Start of Block

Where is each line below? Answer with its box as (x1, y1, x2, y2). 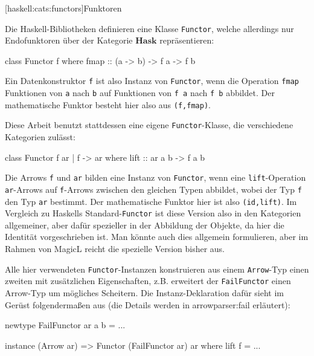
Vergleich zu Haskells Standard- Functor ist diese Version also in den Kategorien (5, 207, 301, 219)
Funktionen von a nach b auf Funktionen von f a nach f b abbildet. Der (5, 86, 275, 99)
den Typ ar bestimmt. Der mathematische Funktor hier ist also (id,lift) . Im (5, 195, 297, 207)
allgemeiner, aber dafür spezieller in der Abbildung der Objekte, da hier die (5, 218, 284, 231)
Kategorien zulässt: (5, 131, 75, 143)
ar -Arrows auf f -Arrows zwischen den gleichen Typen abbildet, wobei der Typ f (5, 183, 302, 195)
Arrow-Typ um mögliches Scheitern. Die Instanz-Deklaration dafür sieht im (5, 286, 284, 299)
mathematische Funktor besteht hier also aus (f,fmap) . (5, 98, 211, 111)
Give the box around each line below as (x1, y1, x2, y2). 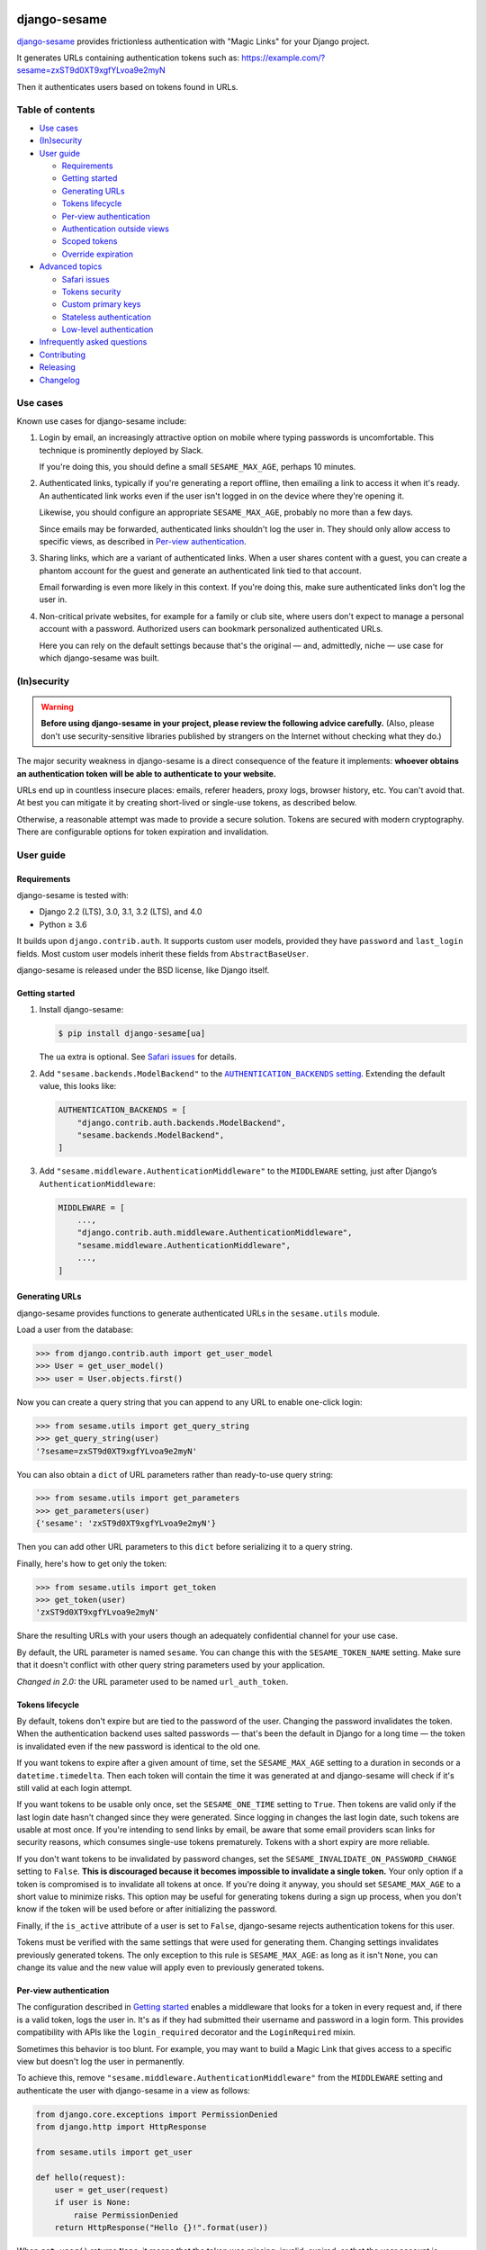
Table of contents (16, 103, 95, 116)
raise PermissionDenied (73, 2209, 179, 2220)
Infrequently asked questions (39, 337, 148, 347)
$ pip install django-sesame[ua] (58, 1029, 206, 1039)
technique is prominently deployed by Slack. (39, 445, 204, 455)
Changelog (39, 374, 80, 385)
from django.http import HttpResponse (35, 2122, 207, 2132)
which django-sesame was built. (39, 652, 160, 663)
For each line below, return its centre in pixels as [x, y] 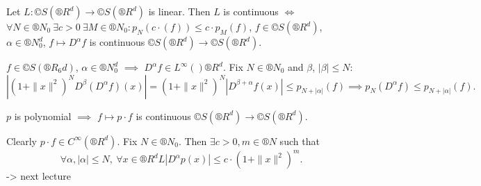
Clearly [22, 141]
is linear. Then [179, 11]
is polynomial [43, 116]
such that [300, 141]
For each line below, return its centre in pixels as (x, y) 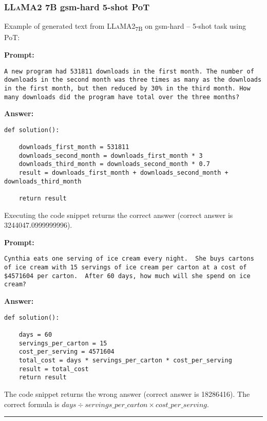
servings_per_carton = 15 (63, 343)
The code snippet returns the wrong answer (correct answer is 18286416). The (127, 393)
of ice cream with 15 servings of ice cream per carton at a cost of (126, 268)
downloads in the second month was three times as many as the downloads (133, 80)
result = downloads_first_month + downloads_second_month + (123, 173)
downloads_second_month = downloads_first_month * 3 (111, 155)
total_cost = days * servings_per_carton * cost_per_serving (125, 360)
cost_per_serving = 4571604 (66, 352)
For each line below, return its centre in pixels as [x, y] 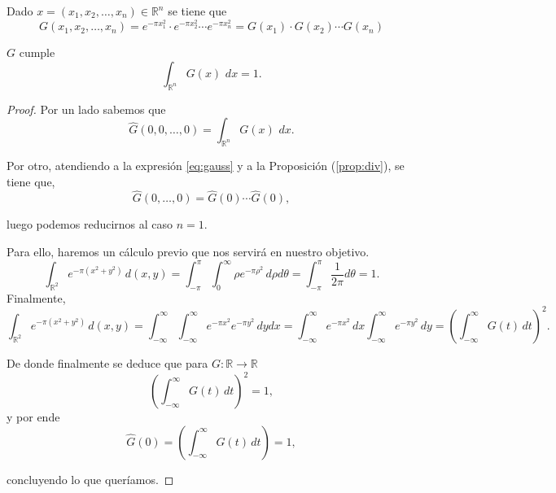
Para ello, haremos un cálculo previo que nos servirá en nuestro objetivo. [188, 251]
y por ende [33, 417]
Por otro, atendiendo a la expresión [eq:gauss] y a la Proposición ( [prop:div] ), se [206, 165]
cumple [37, 52]
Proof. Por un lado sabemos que [86, 109]
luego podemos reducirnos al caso [90, 224]
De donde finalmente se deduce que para [107, 362]
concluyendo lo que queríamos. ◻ [90, 479]
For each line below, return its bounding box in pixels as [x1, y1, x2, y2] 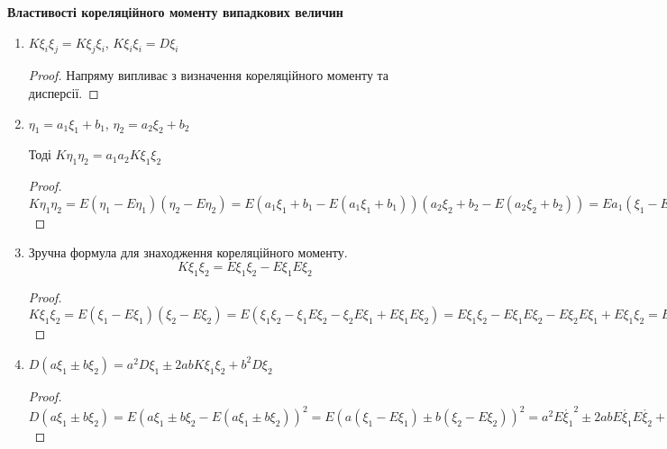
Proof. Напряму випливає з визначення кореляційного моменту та [28, 66, 389, 85]
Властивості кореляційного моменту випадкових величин [7, 3, 343, 21]
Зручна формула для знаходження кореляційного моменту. [28, 243, 348, 262]
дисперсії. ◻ [28, 83, 99, 102]
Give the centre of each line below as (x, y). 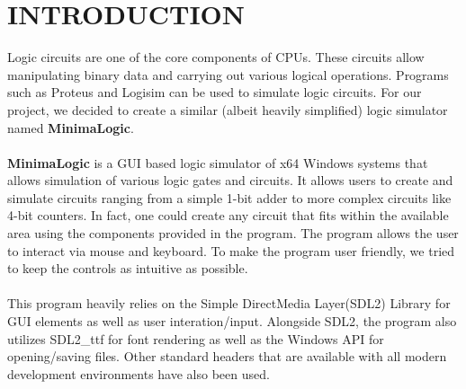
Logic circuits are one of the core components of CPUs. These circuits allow (216, 57)
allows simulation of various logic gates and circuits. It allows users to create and (230, 180)
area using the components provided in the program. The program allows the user (233, 233)
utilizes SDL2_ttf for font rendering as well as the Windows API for (196, 338)
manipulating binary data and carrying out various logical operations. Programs (228, 74)
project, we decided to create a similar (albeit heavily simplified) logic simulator (228, 109)
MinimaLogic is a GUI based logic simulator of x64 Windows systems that (218, 162)
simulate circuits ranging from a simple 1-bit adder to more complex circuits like (229, 197)
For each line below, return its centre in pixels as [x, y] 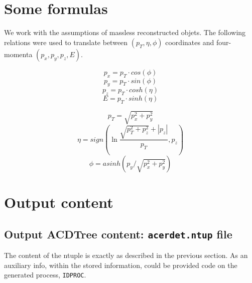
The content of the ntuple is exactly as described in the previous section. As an [126, 255]
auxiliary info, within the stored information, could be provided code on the [121, 265]
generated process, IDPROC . [45, 275]
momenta [18, 54]
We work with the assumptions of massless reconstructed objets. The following [125, 32]
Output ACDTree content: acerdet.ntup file [118, 234]
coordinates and [190, 42]
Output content [59, 202]
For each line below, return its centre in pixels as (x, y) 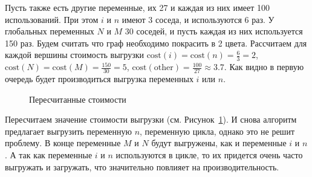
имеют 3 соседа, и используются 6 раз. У (198, 19)
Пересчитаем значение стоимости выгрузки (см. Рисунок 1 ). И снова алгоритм (151, 119)
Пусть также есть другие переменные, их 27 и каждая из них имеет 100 (138, 7)
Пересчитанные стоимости (78, 99)
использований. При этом (52, 19)
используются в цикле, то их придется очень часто (209, 155)
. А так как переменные (49, 155)
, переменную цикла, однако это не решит (217, 131)
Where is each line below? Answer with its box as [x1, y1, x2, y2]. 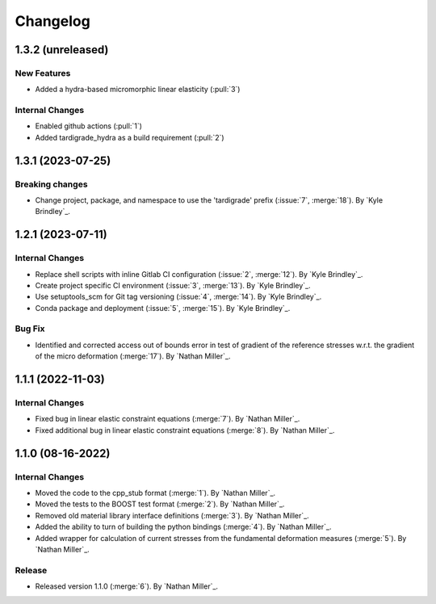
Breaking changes [15, 178, 88, 190]
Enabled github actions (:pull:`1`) [35, 121, 143, 131]
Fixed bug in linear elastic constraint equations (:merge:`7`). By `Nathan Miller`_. [35, 414, 300, 424]
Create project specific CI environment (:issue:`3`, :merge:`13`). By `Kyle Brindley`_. [35, 280, 311, 290]
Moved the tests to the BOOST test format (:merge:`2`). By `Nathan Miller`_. [35, 499, 285, 509]
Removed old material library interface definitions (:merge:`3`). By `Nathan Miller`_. [35, 510, 310, 520]
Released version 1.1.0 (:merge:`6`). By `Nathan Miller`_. [35, 581, 218, 591]
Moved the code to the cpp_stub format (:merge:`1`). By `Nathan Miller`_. [35, 488, 276, 497]
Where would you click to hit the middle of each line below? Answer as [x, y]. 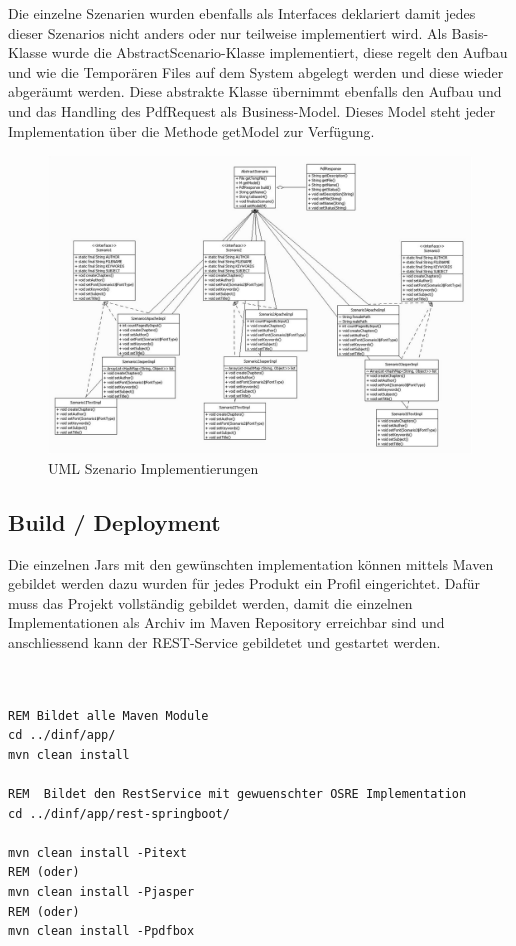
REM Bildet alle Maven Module [108, 715]
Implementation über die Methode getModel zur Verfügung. [191, 130]
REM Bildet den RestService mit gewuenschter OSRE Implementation [237, 794]
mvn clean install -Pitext [97, 852]
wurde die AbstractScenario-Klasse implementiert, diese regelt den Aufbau [279, 52]
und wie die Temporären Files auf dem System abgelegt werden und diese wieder [256, 71]
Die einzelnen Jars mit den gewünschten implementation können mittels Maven [251, 563]
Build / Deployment [114, 521]
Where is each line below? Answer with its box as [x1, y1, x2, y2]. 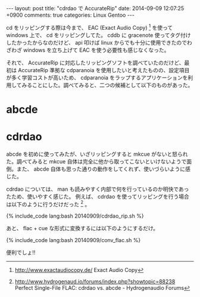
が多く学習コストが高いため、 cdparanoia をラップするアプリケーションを [6, 74, 188, 81]
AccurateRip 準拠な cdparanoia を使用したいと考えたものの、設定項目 [17, 66, 190, 73]
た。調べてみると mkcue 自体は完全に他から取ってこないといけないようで [6, 157, 187, 165]
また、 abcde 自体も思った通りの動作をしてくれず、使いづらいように [16, 165, 186, 172]
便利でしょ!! [6, 249, 36, 256]
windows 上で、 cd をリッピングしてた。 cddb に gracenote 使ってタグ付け [6, 31, 191, 39]
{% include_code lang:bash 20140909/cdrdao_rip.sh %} [6, 212, 144, 219]
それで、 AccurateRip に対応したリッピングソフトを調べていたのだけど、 [6, 59, 185, 66]
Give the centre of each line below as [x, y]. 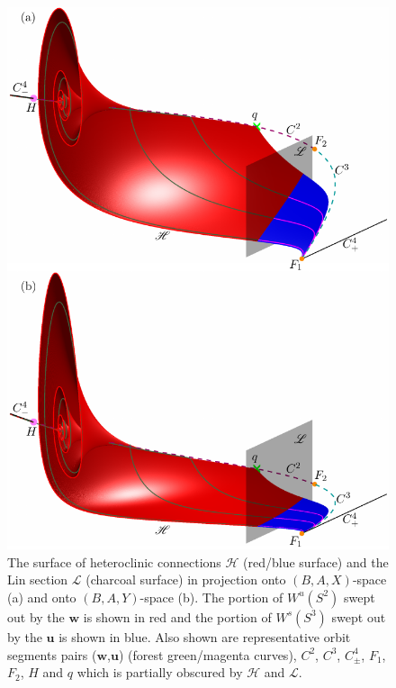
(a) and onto [42, 597]
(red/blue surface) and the [316, 561]
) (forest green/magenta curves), [207, 654]
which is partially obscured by [160, 672]
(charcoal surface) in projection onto [186, 579]
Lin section [38, 579]
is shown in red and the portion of [177, 616]
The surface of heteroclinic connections [114, 561]
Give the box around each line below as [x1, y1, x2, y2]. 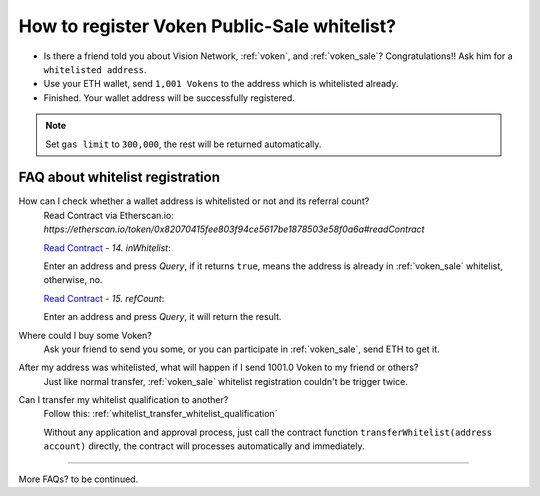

End of Block

THE PROBLEM: Word for word and without any pictures, return all of the lines above.

SOLUTION:
Where is each line below? Answer with its box as (x1, y1, x2, y2). 
Vergleich zu Haskells Standard- Functor ist diese Version also in den Kategorien (5, 207, 301, 219)
Funktionen von a nach b auf Funktionen von f a nach f b abbildet. Der (5, 86, 275, 99)
den Typ ar bestimmt. Der mathematische Funktor hier ist also (id,lift) . Im (5, 195, 297, 207)
allgemeiner, aber dafür spezieller in der Abbildung der Objekte, da hier die (5, 218, 284, 231)
Kategorien zulässt: (5, 131, 75, 143)
ar -Arrows auf f -Arrows zwischen den gleichen Typen abbildet, wobei der Typ f (5, 183, 302, 195)
Arrow-Typ um mögliches Scheitern. Die Instanz-Deklaration dafür sieht im (5, 286, 284, 299)
mathematische Funktor besteht hier also aus (f,fmap) . (5, 98, 211, 111)
Give the box around each line below as (x1, y1, x2, y2). 
Table of contents (16, 103, 95, 116)
raise PermissionDenied (73, 2209, 179, 2220)
Infrequently asked questions (39, 337, 148, 347)
$ pip install django-sesame[ua] (58, 1029, 206, 1039)
technique is prominently deployed by Slack. (39, 445, 204, 455)
Changelog (39, 374, 80, 385)
from django.http import HttpResponse (35, 2122, 207, 2132)
which django-sesame was built. (39, 652, 160, 663)
For each line below, return its centre in pixels as [x, y] 
Clearly [22, 141]
is linear. Then [179, 11]
is polynomial [43, 116]
such that [300, 141]
For each line below, return its centre in pixels as (x, y) 
servings_per_carton = 15 (63, 343)
The code snippet returns the wrong answer (correct answer is 18286416). The (127, 393)
of ice cream with 15 servings of ice cream per carton at a cost of (126, 268)
downloads in the second month was three times as many as the downloads (133, 80)
result = downloads_first_month + downloads_second_month + (123, 173)
downloads_second_month = downloads_first_month * 3 (111, 155)
total_cost = days * servings_per_carton * cost_per_serving (125, 360)
cost_per_serving = 4571604 (66, 352)
For each line below, return its centre in pixels as [x, y] 
Para ello, haremos un cálculo previo que nos servirá en nuestro objetivo. [188, 251]
y por ende [33, 417]
Por otro, atendiendo a la expresión [eq:gauss] y a la Proposición ( [prop:div] ), se [206, 165]
cumple [37, 52]
Proof. Por un lado sabemos que [86, 109]
luego podemos reducirnos al caso [90, 224]
De donde finalmente se deduce que para [107, 362]
concluyendo lo que queríamos. ◻ [90, 479]
For each line below, return its bounding box in pixels as [x1, y1, x2, y2] 
Proof. Напряму випливає з визначення кореляційного моменту та [28, 66, 389, 85]
Властивості кореляційного моменту випадкових величин [7, 3, 343, 21]
Зручна формула для знаходження кореляційного моменту. [28, 243, 348, 262]
дисперсії. ◻ [28, 83, 99, 102]
Give the centre of each line below as (x, y). 
Logic circuits are one of the core components of CPUs. These circuits allow (216, 57)
allows simulation of various logic gates and circuits. It allows users to create and (230, 180)
area using the components provided in the program. The program allows the user (233, 233)
utilizes SDL2_ttf for font rendering as well as the Windows API for (196, 338)
manipulating binary data and carrying out various logical operations. Programs (228, 74)
project, we decided to create a similar (albeit heavily simplified) logic simulator (228, 109)
MinimaLogic is a GUI based logic simulator of x64 Windows systems that (218, 162)
simulate circuits ranging from a simple 1-bit adder to more complex circuits like (229, 197)
For each line below, return its centre in pixels as [x, y] 
The content of the ntuple is exactly as described in the previous section. As an [126, 255]
auxiliary info, within the stored information, could be provided code on the [121, 265]
generated process, IDPROC . [45, 275]
momenta [18, 54]
We work with the assumptions of massless reconstructed objets. The following [125, 32]
Output ACDTree content: acerdet.ntup file [118, 234]
coordinates and [190, 42]
Output content [59, 202]
For each line below, return its centre in pixels as (x, y) 
имеют 3 соседа, и используются 6 раз. У (198, 19)
Пересчитаем значение стоимости выгрузки (см. Рисунок 1 ). И снова алгоритм (151, 119)
Пусть также есть другие переменные, их 27 и каждая из них имеет 100 (138, 7)
Пересчитанные стоимости (78, 99)
использований. При этом (52, 19)
используются в цикле, то их придется очень часто (209, 155)
. А так как переменные (49, 155)
, переменную цикла, однако это не решит (217, 131)
Where is each line below? Answer with its box as [x1, y1, x2, y2]. 
Breaking changes [15, 178, 88, 190]
Enabled github actions (:pull:`1`) [35, 121, 143, 131]
Fixed bug in linear elastic constraint equations (:merge:`7`). By `Nathan Miller`_. [35, 414, 300, 424]
Create project specific CI environment (:issue:`3`, :merge:`13`). By `Kyle Brindley`_. [35, 280, 311, 290]
Moved the tests to the BOOST test format (:merge:`2`). By `Nathan Miller`_. [35, 499, 285, 509]
Removed old material library interface definitions (:merge:`3`). By `Nathan Miller`_. [35, 510, 310, 520]
Released version 1.1.0 (:merge:`6`). By `Nathan Miller`_. [35, 581, 218, 591]
Moved the code to the cpp_stub format (:merge:`1`). By `Nathan Miller`_. [35, 488, 276, 497]
Where would you click to hit the middle of each line below? Answer as [x, y]. 
REM Bildet alle Maven Module [108, 715]
Implementation über die Methode getModel zur Verfügung. [191, 130]
REM Bildet den RestService mit gewuenschter OSRE Implementation [237, 794]
mvn clean install -Pitext [97, 852]
wurde die AbstractScenario-Klasse implementiert, diese regelt den Aufbau [279, 52]
und wie die Temporären Files auf dem System abgelegt werden und diese wieder [256, 71]
Die einzelnen Jars mit den gewünschten implementation können mittels Maven [251, 563]
Build / Deployment [114, 521]
Where is each line below? Answer with its box as [x1, y1, x2, y2]. 
が多く学習コストが高いため、 cdparanoia をラップするアプリケーションを [6, 74, 188, 81]
AccurateRip 準拠な cdparanoia を使用したいと考えたものの、設定項目 [17, 66, 190, 73]
た。調べてみると mkcue 自体は完全に他から取ってこないといけないようで [6, 157, 187, 165]
また、 abcde 自体も思った通りの動作をしてくれず、使いづらいように [16, 165, 186, 172]
便利でしょ!! [6, 249, 36, 256]
windows 上で、 cd をリッピングしてた。 cddb に gracenote 使ってタグ付け [6, 31, 191, 39]
{% include_code lang:bash 20140909/cdrdao_rip.sh %} [6, 212, 144, 219]
それで、 AccurateRip に対応したリッピングソフトを調べていたのだけど、 [6, 59, 185, 66]
Give the centre of each line below as [x, y]. 
(a) and onto [42, 597]
(red/blue surface) and the [316, 561]
) (forest green/magenta curves), [207, 654]
which is partially obscured by [160, 672]
(charcoal surface) in projection onto [186, 579]
Lin section [38, 579]
is shown in red and the portion of [177, 616]
The surface of heteroclinic connections [114, 561]
Give the box around each line below as [x1, y1, x2, y2]. 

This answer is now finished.